■ **SOURCE RECORDS**:
╔══
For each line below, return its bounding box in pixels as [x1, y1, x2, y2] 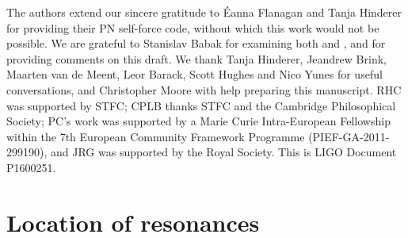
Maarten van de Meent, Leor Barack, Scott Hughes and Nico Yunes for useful [6, 66, 383, 83]
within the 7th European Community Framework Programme [6, 128, 305, 144]
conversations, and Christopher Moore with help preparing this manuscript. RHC [6, 81, 402, 98]
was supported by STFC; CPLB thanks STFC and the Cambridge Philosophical [6, 97, 396, 113]
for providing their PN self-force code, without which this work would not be [6, 19, 379, 36]
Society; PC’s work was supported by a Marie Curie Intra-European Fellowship [6, 113, 391, 129]
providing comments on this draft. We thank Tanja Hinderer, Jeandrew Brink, [6, 50, 387, 67]
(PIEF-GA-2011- [308, 128, 390, 144]
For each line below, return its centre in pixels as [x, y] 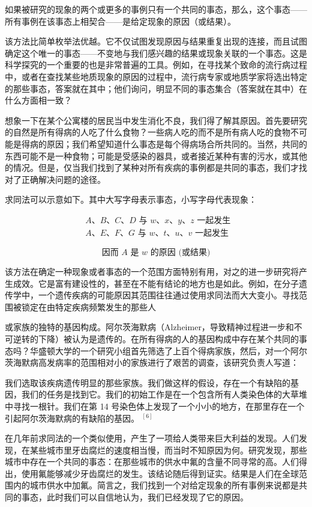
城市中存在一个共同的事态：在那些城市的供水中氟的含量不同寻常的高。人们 [152, 462]
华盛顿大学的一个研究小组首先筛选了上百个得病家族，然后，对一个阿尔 [168, 350]
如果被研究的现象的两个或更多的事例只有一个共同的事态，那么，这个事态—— [156, 9]
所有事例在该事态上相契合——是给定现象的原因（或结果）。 [120, 21]
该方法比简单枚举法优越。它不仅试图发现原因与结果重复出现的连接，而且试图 [156, 41]
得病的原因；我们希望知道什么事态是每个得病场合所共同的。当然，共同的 [164, 143]
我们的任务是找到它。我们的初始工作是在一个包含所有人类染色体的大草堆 [164, 394]
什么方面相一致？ [38, 100]
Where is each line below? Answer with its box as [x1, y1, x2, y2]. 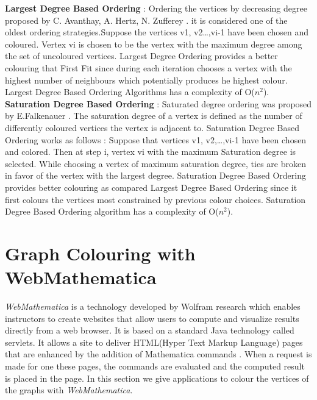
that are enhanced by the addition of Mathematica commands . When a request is [5, 348, 312, 360]
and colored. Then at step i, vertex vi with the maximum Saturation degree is [5, 145, 296, 158]
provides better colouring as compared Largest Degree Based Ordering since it [5, 180, 297, 193]
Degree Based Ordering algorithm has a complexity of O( [5, 205, 219, 218]
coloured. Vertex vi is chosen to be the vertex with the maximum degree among [5, 37, 302, 50]
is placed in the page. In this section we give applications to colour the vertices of [5, 371, 309, 384]
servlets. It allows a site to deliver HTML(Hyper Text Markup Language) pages [5, 335, 303, 348]
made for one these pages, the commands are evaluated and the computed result [5, 359, 305, 372]
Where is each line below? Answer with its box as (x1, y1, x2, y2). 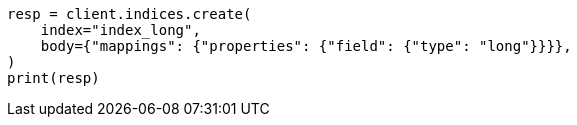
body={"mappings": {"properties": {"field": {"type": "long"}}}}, (40, 38, 572, 54)
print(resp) (7, 70, 100, 86)
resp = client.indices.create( (7, 6, 252, 22)
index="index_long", (40, 22, 201, 38)
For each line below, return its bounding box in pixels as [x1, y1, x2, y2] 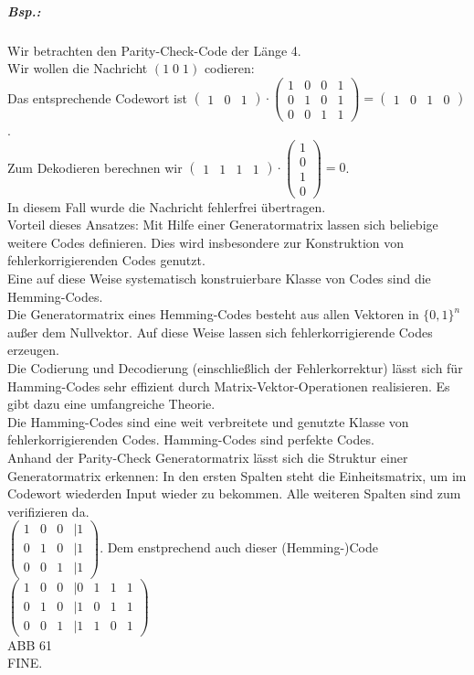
╚══
■ **ACTIVITY**: Your task is to write out, exactly and without pictures, only the lines from the one holding "print(resp) (7, 70, 100, 86)" to the last line of the data.

■ **WRITTEN SOLUTION**:
print(resp) (7, 70, 100, 86)
resp = client.indices.create( (7, 6, 252, 22)
index="index_long", (40, 22, 201, 38)
For each line below, return its bounding box in pixels as [x1, y1, x2, y2] 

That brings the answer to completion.